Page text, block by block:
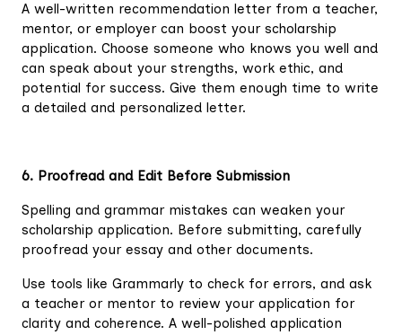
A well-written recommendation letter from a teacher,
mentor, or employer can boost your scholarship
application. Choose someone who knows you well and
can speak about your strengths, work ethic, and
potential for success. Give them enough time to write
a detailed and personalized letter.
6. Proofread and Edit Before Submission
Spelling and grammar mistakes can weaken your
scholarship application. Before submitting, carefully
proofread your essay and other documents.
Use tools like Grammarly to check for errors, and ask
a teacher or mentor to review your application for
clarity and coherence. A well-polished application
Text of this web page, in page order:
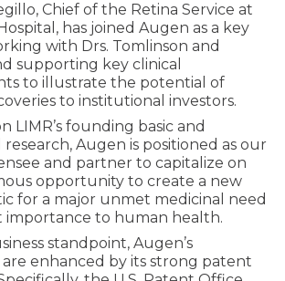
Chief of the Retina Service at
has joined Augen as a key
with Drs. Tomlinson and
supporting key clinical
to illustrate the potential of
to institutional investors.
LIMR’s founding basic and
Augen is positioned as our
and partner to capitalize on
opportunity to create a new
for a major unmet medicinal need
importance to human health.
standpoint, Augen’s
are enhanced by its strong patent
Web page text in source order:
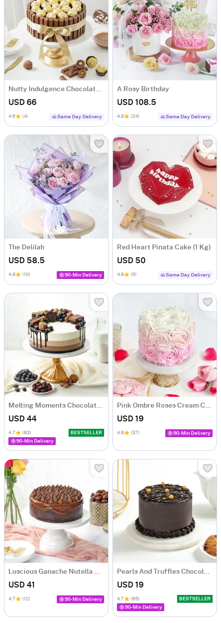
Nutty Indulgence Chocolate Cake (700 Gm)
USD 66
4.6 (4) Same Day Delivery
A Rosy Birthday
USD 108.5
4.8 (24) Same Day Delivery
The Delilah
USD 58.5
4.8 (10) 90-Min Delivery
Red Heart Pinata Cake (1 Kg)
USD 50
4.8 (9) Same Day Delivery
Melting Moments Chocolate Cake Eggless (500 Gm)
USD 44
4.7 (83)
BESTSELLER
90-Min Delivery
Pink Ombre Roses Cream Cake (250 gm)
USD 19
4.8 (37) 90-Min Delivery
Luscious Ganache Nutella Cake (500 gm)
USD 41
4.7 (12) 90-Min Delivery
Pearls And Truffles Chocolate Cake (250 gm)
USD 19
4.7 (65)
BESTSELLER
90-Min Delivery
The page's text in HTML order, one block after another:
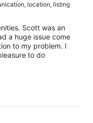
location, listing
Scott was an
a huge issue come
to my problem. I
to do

==

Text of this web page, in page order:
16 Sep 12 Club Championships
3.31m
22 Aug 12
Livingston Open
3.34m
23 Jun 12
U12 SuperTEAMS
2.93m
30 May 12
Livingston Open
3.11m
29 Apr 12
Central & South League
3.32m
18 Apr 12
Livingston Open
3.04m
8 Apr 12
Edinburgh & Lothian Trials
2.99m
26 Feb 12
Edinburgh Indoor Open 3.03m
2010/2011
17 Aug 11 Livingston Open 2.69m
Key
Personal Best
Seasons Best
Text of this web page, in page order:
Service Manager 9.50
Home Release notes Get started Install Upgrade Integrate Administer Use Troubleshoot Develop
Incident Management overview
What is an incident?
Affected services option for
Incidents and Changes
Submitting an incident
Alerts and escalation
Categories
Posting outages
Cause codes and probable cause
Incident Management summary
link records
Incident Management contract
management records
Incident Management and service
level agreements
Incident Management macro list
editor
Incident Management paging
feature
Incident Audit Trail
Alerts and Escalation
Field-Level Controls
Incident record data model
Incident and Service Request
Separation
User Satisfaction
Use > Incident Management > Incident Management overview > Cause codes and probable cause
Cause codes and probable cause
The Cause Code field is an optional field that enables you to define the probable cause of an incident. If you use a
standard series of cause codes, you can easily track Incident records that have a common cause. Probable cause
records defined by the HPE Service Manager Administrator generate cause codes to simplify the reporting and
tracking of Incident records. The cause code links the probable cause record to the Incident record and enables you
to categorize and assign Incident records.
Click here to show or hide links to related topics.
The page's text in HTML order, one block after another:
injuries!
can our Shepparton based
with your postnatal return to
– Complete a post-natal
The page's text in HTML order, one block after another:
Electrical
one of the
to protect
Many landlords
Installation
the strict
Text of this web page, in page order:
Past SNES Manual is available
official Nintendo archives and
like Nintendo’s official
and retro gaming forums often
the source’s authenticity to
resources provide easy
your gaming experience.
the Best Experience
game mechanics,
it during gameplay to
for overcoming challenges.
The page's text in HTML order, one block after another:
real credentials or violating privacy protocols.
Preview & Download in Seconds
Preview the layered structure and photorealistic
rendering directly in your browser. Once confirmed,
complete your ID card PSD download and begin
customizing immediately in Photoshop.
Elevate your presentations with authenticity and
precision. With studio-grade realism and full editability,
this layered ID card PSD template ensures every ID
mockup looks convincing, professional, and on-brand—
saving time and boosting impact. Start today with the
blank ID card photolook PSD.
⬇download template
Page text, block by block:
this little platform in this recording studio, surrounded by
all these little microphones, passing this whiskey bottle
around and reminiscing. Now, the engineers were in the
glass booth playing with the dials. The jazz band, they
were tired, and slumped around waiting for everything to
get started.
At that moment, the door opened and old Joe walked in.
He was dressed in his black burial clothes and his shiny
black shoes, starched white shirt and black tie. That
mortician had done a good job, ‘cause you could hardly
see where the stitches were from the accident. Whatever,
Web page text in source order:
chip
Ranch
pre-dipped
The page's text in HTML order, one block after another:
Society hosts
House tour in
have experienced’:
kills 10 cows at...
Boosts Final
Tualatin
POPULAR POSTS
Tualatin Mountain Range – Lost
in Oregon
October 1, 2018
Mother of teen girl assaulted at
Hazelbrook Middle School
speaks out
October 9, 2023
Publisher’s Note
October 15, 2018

# Brief
Look above for the line with "proofread your essay and other documents." and the line with "supporting key clinical". Give again exactly those two lines and all lines between them, pictures excluded.

# Output of the task
proofread your essay and other documents.
Use tools like Grammarly to check for errors, and ask
a teacher or mentor to review your application for
clarity and coherence. A well-polished application
Text of this web page, in page order:
Chief of the Retina Service at
has joined Augen as a key
with Drs. Tomlinson and
supporting key clinical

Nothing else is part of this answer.